Helen Sumner Woodbury
Helen Laura Sumner | |
---|---|
Born | March 12, 1876 Sheboygan, Wisconsin |
Died | March 10, 1933 New York City |
Nationality | American |
Education | Wellesley College and University of Wisconsin |
Occupation | Economist |
Employer(s) | U.S. Children's Bureau and Institute of Economics |
Partner | Robert Morse Woodbury |
Helen Laura Sumner Woodbury (March 12, 1876 – March 10, 1933) was an American economist, academic, historian and public official.
Biography
Woodbury was born Helen Laura Sumner on 12 March 1876 to the district attorney and later Colorado judge George True Sumner and Katherine Eudora Marsh in Sheboygan, Wisconsin. Woodbury attended Wellesley College where she got her undergraduate degree in 1898 before going on to be one of the first women to earn a PhD in economics, from the University of Wisconsin–Madison in 1908 with her thesis, "The Labor Movement in America, 1827–1837"
Woodbury was influenced by her professors, including Katharine Coman and Emily Greene Balch in her undergraduate years as well as Richard T. Ely and John Commons in her postgraduate career. She focused on labour economics and suffrage. She published her 2-year investigation into women's suffrage in Colorado as "Equal Suffrage" in 1909 as well as working on Commons' "Trade Unionism and Labor Problems" and for his American Bureau of Industrial Research. Woodbury was also associate editor on Commons' "A Documentary History of American Industrial Society". Her work and investigations into suffrage was the core of the U.S. Bureau of Labor Statistics' "History of Women in Industry in the United States".[1][2][3][4]

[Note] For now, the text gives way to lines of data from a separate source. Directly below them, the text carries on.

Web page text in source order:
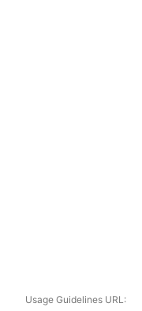
Usage Guidelines URL:
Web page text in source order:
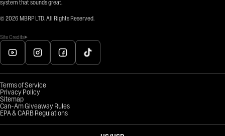
system that sounds great.
© 2026 MBRP LTD. All Rights Reserved.
Site Credits
Terms of Service
Privacy Policy
Sitemap
Can-Am Giveaway Rules
EPA & CARB Regulations
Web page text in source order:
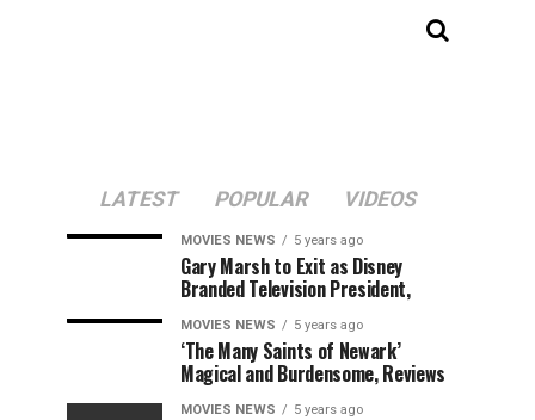
LATEST POPULAR VIDEOS
MOVIES NEWS 5 years ago
Gary Marsh to Exit as Disney
Branded Television President,
MOVIES NEWS 5 years ago
‘The Many Saints of Newark’
Magical and Burdensome, Reviews
MOVIES NEWS 5 years ago
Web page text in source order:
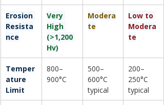
Erosion
Resista
nce
Very
High
(>1,200
Hv)
Modera
te
Low to
Modera
te
Temper
ature
Limit
800–
900°C
500–
600°C
typical
200–
250°C
typical
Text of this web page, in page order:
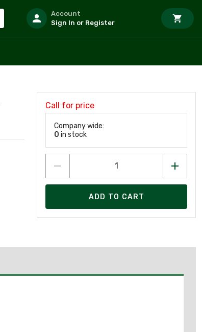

Woodbury published regularly for the U.S. Bureau of Labor Statistics and travelled Europe looking at the labour laws and how they might apply in the US before she became a full-time staff member of the U.S. Children's Bureau in 1913. In 1918 Woodbury was promoted to director of investigations for the Bureau. She resigned from that position when she married fellow economist Robert Morse Woodbury but went on to work for the Institute of Economics in 1924. Woodbury created standards for gathering labour statistics as well as contributing to the Encyclopedia of the Social Sciences and the Dictionary of American Biography.[3][4]
Woodbury died in 1933 in New York City.[3][4]
Bibliography
- 'The Cross of Gold'- short story (1896)
- Industrial Courts in France, Germany, and Switzerland (1910)
- Child Labor Legislation in the United States (1915)
- The Working Children of Boston: A Study of Child Labor under a Modern System of Legal Regulation (1922)
Sources
- ^ Lobdell, Richard (2000). A Biographical Dictionary of Women Economists. ISBN 978-1-84376-902-6.
- ^ Vaughn, Gerald F. (1 December 2004). "Katharine Coman: America's First Woman Institutional Economist and a Champion of Education for Citizenship". Journal of Economic Issues. 38 (4): 989–1002. doi:10.1080/00213624.2004.11506753. ISSN 0021-3624. S2CID 157322660.
- ^ a b c "Woodbury, Helen Sumner (1876–1933) | Encyclopedia.com". www.encyclopedia.com.
- ^ a b c "Helen Laura Sumner Woodbury | American economist". Encyclopedia Britannica.